*** Data provided

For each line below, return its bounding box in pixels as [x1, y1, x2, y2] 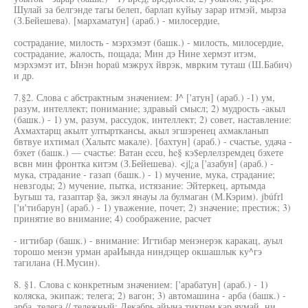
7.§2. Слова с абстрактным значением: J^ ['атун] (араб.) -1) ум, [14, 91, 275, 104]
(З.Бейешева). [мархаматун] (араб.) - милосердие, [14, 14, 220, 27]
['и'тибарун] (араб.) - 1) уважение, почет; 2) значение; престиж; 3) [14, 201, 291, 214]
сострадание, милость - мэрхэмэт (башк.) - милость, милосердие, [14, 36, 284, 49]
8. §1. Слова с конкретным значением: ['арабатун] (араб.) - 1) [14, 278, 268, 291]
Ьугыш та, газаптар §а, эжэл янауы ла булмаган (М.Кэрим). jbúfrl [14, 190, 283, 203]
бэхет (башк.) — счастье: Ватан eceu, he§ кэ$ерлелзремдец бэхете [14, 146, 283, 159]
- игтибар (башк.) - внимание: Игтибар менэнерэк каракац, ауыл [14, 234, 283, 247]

******
*** Data provided

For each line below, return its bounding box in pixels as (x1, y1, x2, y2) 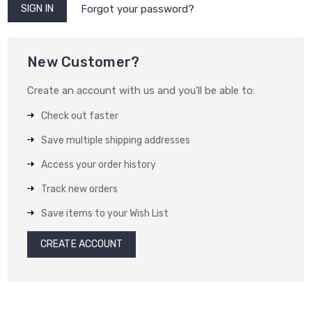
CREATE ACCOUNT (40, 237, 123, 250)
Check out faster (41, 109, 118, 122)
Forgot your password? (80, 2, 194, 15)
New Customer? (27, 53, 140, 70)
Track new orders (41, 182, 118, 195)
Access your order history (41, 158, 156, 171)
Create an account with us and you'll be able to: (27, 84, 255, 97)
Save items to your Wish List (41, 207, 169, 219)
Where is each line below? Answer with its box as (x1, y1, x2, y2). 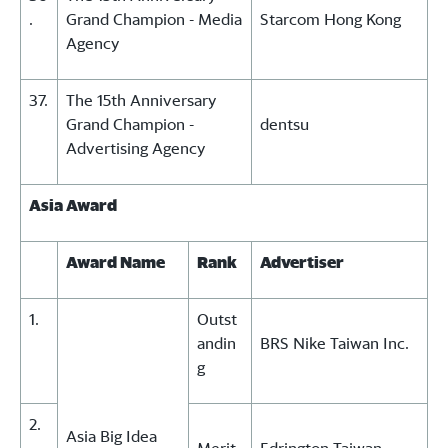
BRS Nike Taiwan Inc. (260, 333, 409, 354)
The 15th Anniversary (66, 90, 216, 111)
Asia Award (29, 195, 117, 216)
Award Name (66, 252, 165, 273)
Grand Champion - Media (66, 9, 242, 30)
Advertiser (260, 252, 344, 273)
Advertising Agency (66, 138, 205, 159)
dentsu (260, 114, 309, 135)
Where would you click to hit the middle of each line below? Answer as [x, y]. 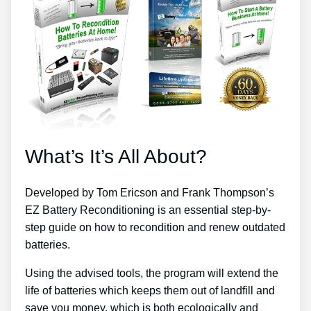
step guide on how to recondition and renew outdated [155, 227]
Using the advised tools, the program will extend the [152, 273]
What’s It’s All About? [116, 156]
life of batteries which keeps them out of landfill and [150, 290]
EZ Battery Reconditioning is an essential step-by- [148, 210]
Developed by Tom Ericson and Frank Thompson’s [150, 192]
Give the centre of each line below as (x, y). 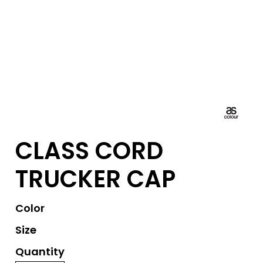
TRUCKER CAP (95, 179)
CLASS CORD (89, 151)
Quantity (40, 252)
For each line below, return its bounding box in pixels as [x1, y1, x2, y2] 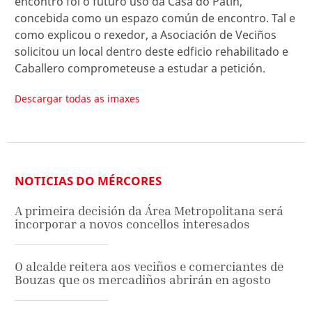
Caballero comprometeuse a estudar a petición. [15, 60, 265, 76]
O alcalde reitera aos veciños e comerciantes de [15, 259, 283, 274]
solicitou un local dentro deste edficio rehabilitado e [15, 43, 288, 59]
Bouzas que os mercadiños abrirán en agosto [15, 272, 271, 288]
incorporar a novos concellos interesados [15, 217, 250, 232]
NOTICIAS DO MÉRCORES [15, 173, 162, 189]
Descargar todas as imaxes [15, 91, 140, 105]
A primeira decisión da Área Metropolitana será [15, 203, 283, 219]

******
*** Data provided

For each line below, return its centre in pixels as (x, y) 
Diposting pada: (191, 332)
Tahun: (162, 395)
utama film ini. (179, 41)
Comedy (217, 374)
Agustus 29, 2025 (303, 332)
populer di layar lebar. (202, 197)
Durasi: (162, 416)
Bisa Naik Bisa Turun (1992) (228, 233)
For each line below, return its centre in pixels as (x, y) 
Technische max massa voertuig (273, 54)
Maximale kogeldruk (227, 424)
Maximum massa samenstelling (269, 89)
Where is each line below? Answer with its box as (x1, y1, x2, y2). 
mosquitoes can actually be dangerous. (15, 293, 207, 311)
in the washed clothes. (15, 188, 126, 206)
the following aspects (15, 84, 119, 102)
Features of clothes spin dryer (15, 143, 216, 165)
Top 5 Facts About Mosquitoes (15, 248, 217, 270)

******

Reproduce verbatim the lines above, from the line with "['и'тибарун] (араб.) - 1)" through the line with "Ьугыш та, газаптар".

• **The answer**:
['и'тибарун] (араб.) - 1) уважение, почет; 2) значение; престиж; 3) [14, 201, 291, 214]
сострадание, милость - мэрхэмэт (башк.) - милость, милосердие, [14, 36, 284, 49]
8. §1. Слова с конкретным значением: ['арабатун] (араб.) - 1) [14, 278, 268, 291]
Ьугыш та, газаптар §а, эжэл янауы ла булмаган (М.Кэрим). jbúfrl [14, 190, 283, 203]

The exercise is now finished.